Walking just 30 minutes a day is good medicine for both physical and mental health. That daily stroll can cut the risk of many diseases, help you lose or manage your weight, control your blood pressure and may even alleviate depression.

With no equipment or fancy techniques to learn, anybody can quickly establish an effective walking regimen. If you are exercising for the first time in years, start gradually and work up to walking at least a half hour a day, five days per week.

Set a pace that suits your fitness level. When walking, you should be able to carry on a conversation. If you are breathing too hard to speak, slow down. A beginner may need to start at a pace as slow as one mile an hour just three days a week, according to the Arthritis Foundation’s FIT formula (Frequency, Intensity, Time). The organization suggests that a more fit person should aim for 10-15 minutes at a pace of 2-3 mph, three days a week.

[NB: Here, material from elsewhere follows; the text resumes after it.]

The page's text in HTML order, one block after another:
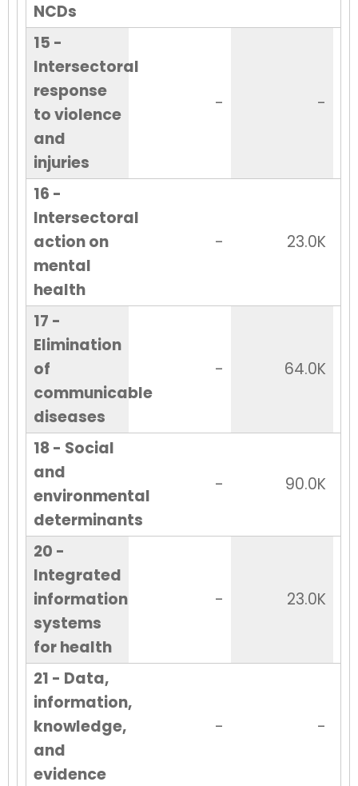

Then, every four to six weeks, walk a little more. Go further. Move faster. Add another day into the regimen. If bad weather or safety is a concern, use the treadmills and elliptical machines at a nearby gym. Otherwise walk around your neighborhood, perhaps establishing a set course and distance, and enjoy the fresh air and sunshine.

The American Academy of Podiatric Sports Medicine points out that wearing the correct shoes will prevent pain or injury. Find shoes made specifically for walking or running. Your feet should feel well-cushioned and secure. When trying on shoes, wear athletic socks.
Once the shoes are right, you can start. All you need to do is take that first step.